GPS Global Positioning Systems

Who has heard of GPS?

GPS Stands for Global Positioning System and they are now used throughout the world. A GPS unit is actually a receiver that collects signals from satellites.

Global Positioning System satellites transmit signals to GPS receivers on the ground. Receivers require a clear view of the sky, so they are used only outdoors and do not perform well in forests or near tall buildings.

Each GPS satellite has an atomic clock and sends a signal stating its location and the exact time. All GPS satellites transmit at the same instant. The signals move at the speed of light and arrive at a GPS receiver at slightly different times because some satellites are further away than others. The distance to the GPS satellites can be calculated by estimating the amount of time it takes for their signals to reach the receiver. When the receiver estimates the distance to at least four GPS satellites, it can calculate its position in latitude, longitude and height.

How GPS Works

Imagine you are somewhere in Canterbury and you are totally lost. You have absolutely no clue where you are. You find a friendly local and ask, "Where am I?" he says, "You are 1.4km from Christchurch’s Cathedral Square”.

That is good hard evidence but it means you could be anywhere on a 9km circle around Cathedral Square.

 
You ask someone else where you are and she says “you are 5.3km from Darfield”.

Now you're getting somewhere. If you combine this information with the Cathedral Square information, you have two circles that intersect. You now know that you must be at one of these two intersection points, if you are 1.4km from Cathedral Square and 5.3km from Darfield.

A third person tells you that you are 3.2km from Rangiora.

You can now eliminate one of the possibilities, because the third circle will only intersect with one of these points.
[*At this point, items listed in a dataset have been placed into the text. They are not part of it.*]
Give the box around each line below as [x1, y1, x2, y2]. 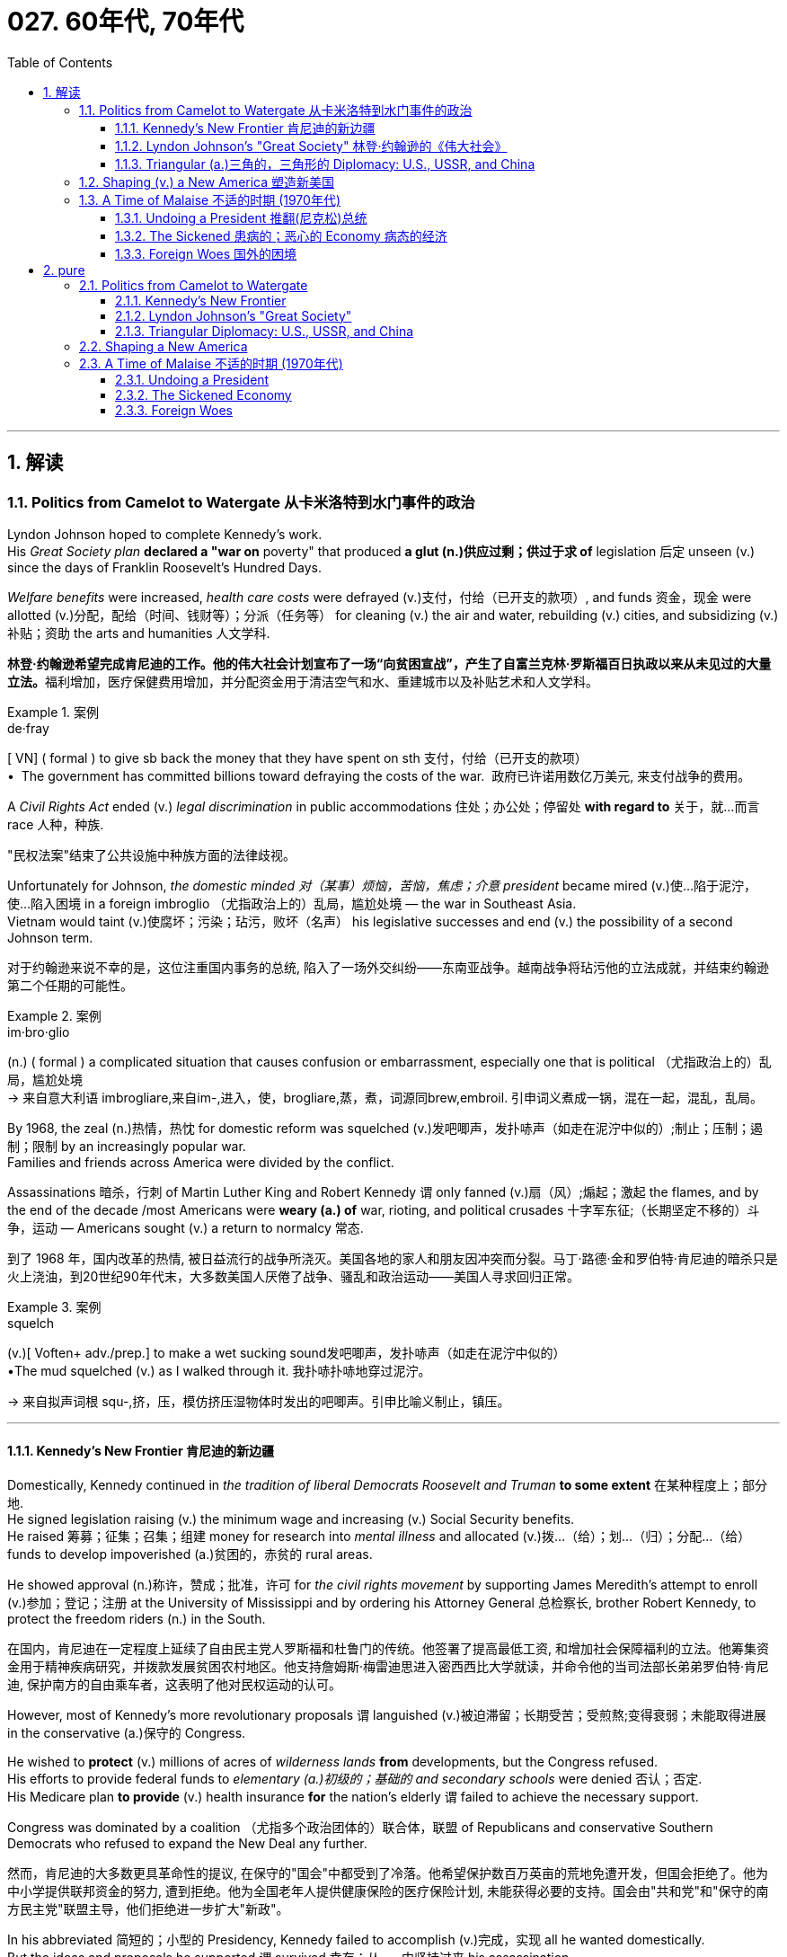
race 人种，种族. [7, 816, 104, 832]
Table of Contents [7, 54, 113, 70]
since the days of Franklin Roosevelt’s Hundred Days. [7, 559, 322, 575]
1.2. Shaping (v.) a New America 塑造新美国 [79, 173, 335, 190]
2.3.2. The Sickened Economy [115, 386, 292, 403]
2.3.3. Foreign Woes [115, 402, 234, 418]
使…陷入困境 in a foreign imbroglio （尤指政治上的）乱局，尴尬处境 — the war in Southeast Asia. [7, 895, 577, 911]
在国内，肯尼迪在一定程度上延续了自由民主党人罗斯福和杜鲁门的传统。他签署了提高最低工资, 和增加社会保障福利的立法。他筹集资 [7, 1641, 769, 1657]
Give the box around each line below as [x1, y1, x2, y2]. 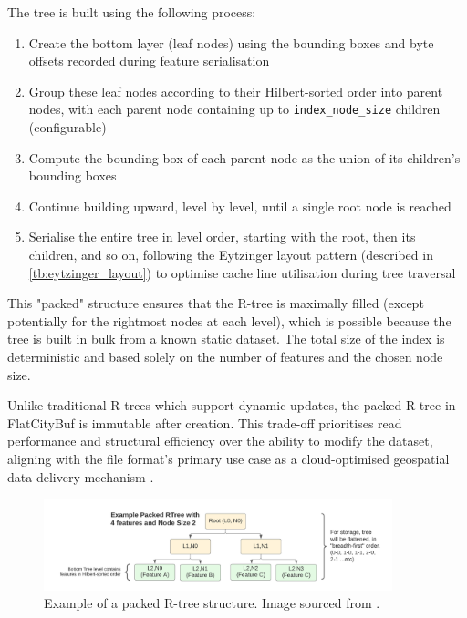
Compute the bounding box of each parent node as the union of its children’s [28, 148, 461, 167]
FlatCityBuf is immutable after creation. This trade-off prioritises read [7, 413, 402, 432]
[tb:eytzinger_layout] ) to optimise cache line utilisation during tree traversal [28, 263, 456, 282]
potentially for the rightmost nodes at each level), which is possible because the [7, 311, 451, 330]
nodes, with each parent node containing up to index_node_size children [28, 99, 441, 118]
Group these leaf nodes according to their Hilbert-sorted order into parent [28, 81, 443, 100]
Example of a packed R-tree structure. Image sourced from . [44, 593, 380, 613]
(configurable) [28, 118, 107, 137]
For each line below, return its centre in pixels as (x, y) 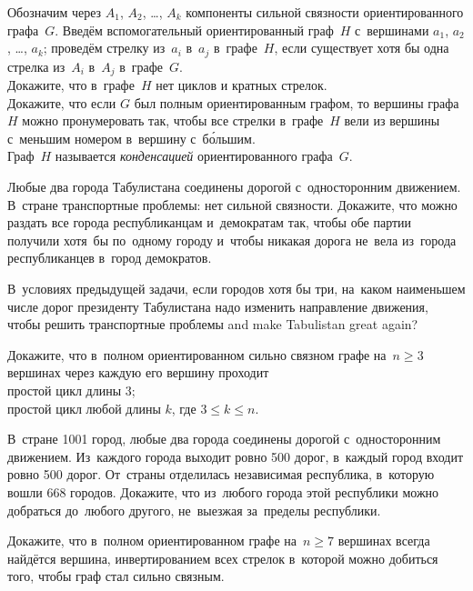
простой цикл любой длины (84, 408)
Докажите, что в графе (71, 85)
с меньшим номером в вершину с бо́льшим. (131, 138)
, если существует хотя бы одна (362, 48)
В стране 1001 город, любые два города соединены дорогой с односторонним (224, 439)
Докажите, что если (62, 102)
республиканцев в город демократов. (110, 258)
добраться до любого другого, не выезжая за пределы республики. (194, 510)
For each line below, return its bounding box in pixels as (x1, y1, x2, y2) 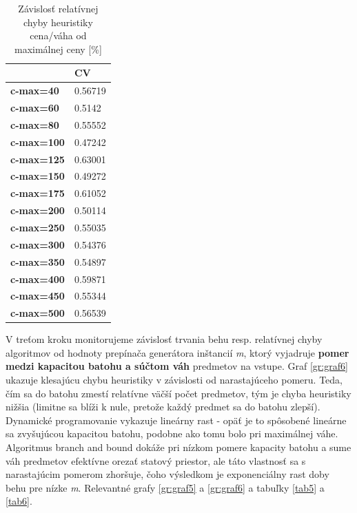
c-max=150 (10, 169, 65, 183)
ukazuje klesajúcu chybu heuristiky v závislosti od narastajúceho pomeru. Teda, (6, 373, 343, 387)
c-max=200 (10, 203, 65, 218)
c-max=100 (10, 134, 65, 149)
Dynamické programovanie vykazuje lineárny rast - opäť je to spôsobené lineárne (6, 412, 347, 427)
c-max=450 (10, 289, 65, 303)
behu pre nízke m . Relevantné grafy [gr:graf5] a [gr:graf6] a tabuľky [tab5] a (6, 480, 325, 494)
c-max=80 (10, 117, 59, 132)
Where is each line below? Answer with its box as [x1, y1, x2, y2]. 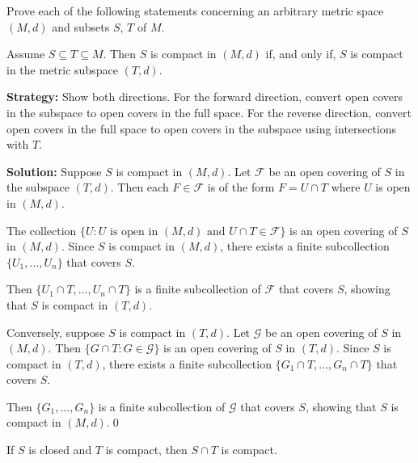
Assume [6, 45, 45, 62]
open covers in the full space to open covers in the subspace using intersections [6, 120, 397, 137]
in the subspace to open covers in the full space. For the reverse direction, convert [6, 103, 412, 120]
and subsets [52, 18, 110, 35]
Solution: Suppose [6, 162, 102, 179]
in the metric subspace [6, 61, 118, 78]
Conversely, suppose [6, 323, 105, 340]
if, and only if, [265, 45, 336, 62]
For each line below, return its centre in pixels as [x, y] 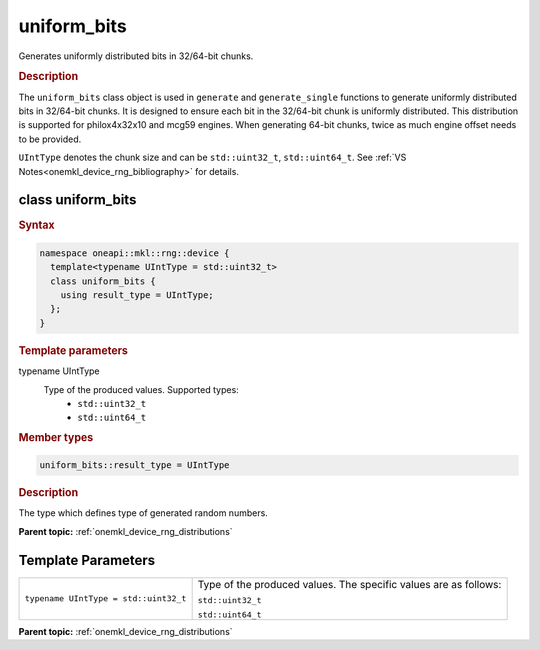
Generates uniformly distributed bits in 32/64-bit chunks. [136, 56]
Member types [56, 437]
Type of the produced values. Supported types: [141, 389]
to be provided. [50, 139]
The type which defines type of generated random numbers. [143, 513]
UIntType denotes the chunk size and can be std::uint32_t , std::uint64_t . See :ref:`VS [212, 157]
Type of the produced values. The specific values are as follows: [349, 584]
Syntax [36, 225]

You now know exactly where you are: Christchurch International Airport.

Each of the three circles represents the signals received from GPS satellites. The main difference is that rather than measuring to three known locations on the surface of the Earth, you are measuring to the known location of three GPS satellites.
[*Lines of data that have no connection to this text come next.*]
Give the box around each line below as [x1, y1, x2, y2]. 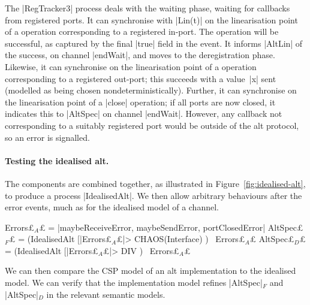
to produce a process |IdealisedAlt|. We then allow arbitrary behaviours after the [5, 189, 302, 201]
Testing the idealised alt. [5, 154, 109, 167]
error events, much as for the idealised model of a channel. [5, 201, 219, 213]
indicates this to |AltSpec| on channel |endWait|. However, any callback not [5, 107, 282, 120]
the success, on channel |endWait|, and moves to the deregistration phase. [5, 49, 275, 61]
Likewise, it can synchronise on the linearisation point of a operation [5, 60, 257, 73]
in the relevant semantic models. [46, 288, 165, 300]
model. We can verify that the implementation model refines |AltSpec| [5, 276, 263, 289]
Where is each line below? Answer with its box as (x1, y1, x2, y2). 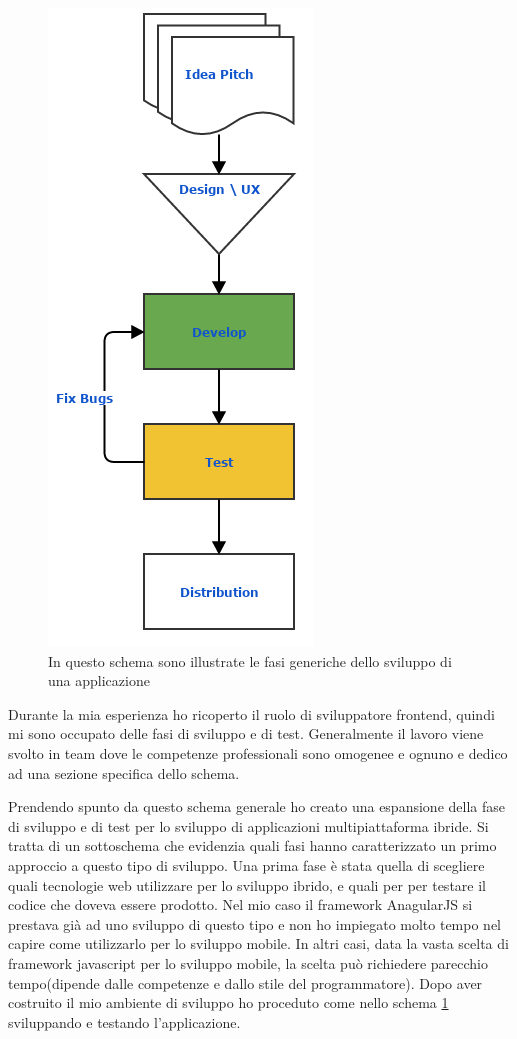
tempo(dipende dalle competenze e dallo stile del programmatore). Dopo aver (8, 972, 483, 993)
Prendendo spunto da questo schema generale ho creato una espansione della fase (8, 796, 505, 817)
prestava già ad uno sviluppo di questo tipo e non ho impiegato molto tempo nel (8, 913, 502, 934)
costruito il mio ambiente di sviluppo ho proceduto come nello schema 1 (8, 992, 449, 1013)
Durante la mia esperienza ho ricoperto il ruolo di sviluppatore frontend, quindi (8, 703, 495, 724)
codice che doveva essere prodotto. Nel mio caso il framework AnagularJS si (8, 894, 473, 915)
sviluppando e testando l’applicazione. (8, 1011, 241, 1032)
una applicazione (48, 670, 150, 691)

A fourth signal is used to synchronize the low accuracy clock in the GPS receiver with the high accuracy atomic clocks in the satellites.
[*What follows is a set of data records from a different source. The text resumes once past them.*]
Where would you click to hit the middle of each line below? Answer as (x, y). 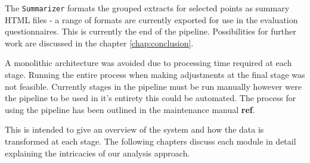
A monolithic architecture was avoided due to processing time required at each (148, 63)
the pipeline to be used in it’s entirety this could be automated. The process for (151, 98)
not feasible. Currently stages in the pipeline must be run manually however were (153, 86)
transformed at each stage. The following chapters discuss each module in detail (151, 141)
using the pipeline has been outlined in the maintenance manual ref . (130, 109)
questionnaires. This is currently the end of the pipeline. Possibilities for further (151, 31)
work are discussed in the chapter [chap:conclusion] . (99, 43)
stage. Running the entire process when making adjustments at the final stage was (155, 75)
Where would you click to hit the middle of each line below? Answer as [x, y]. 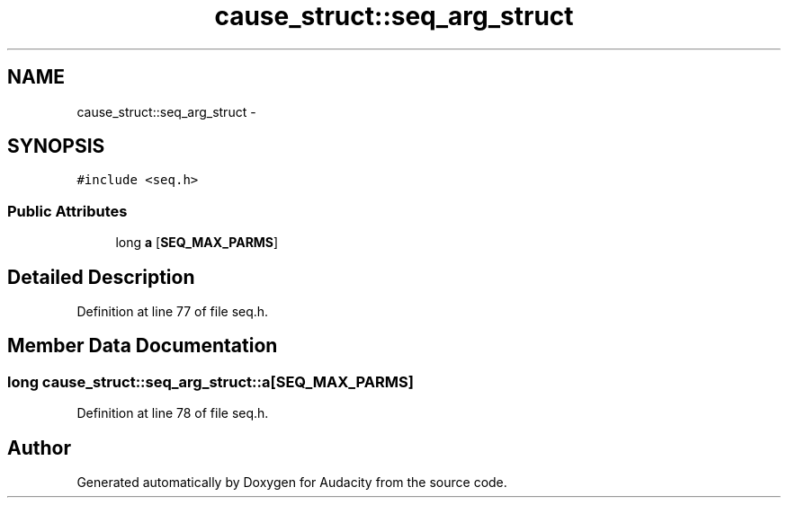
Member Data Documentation [143, 346]
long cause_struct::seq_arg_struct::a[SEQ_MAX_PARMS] [210, 381]
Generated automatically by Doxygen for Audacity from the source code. [292, 483]
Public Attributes [67, 211]
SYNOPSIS [56, 146]
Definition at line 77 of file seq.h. [173, 312]
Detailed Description [101, 277]
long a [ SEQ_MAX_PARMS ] [197, 243]
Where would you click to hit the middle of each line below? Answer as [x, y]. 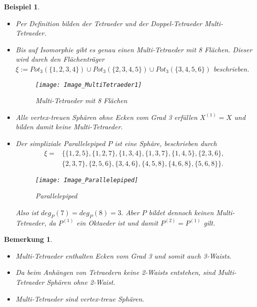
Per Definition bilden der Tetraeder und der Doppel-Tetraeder [109, 23]
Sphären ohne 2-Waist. [81, 282]
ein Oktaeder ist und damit [117, 222]
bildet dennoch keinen [181, 212]
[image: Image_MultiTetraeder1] [88, 85]
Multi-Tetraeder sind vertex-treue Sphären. [80, 298]
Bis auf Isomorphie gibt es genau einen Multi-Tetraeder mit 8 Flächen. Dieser [134, 49]
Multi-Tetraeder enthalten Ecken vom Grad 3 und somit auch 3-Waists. [124, 255]
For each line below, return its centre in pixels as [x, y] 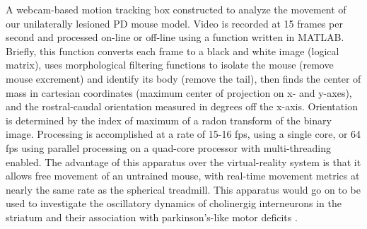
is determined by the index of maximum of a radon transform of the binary [169, 120]
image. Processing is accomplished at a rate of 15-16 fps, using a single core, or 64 [183, 134]
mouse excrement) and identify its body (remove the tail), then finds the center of [183, 78]
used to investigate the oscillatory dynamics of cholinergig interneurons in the [174, 203]
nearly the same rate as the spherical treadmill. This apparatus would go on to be [183, 189]
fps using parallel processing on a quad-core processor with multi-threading [168, 147]
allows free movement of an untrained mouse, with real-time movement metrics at [183, 176]
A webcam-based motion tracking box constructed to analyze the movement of [176, 9]
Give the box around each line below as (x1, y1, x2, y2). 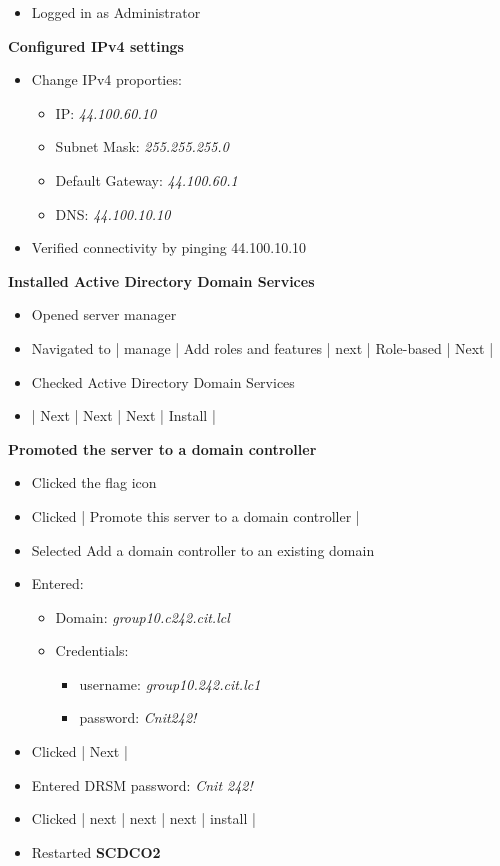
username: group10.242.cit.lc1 (79, 673, 261, 694)
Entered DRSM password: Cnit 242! (31, 774, 253, 795)
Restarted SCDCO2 (31, 841, 161, 862)
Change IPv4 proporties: (31, 69, 182, 90)
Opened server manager (31, 304, 177, 325)
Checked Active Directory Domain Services (31, 371, 295, 392)
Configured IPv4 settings (8, 35, 184, 56)
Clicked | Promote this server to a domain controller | (31, 505, 360, 526)
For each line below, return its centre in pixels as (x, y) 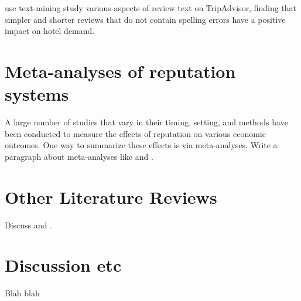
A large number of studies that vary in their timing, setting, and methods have (146, 122)
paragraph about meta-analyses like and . (79, 156)
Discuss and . (28, 225)
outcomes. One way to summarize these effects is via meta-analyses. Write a (141, 145)
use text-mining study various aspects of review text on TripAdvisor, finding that (151, 8)
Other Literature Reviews (111, 196)
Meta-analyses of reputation (120, 71)
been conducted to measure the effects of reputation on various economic (135, 133)
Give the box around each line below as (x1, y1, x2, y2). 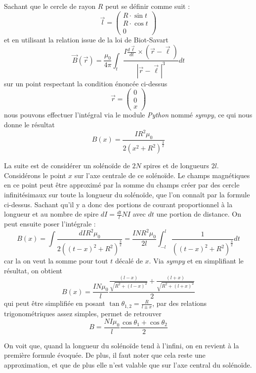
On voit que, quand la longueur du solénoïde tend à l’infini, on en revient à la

To get the best accuracy, surveyors use two GPS receivers to measure the distance between two points. One of the GPS receivers is set up on a point with a known position. This allows the surveyor to calculate the position of the second point.

Uses of GPS

GPS has many uses, for example;

• Clock synchronization: The GPS time signals use highly accurate atomic clocks. This technology can be used for things like automatic updates of daylight saving times on cell phones.
• Disaster relief and emergency services: Depend upon GPS for location.
• Tracking a vehicle, person, pet or aircraft: Receivers provide continuous tracking and can provide an alert if the receiver leaves a set area. Pets can be chipped so they can be found if they become lost.
• Navigation: eg Navman. The device uses voice activation to describe a preferred route based on the position of the receiver, the position of the destination and a street map.

There are many other uses for GPS: can you think of more examples?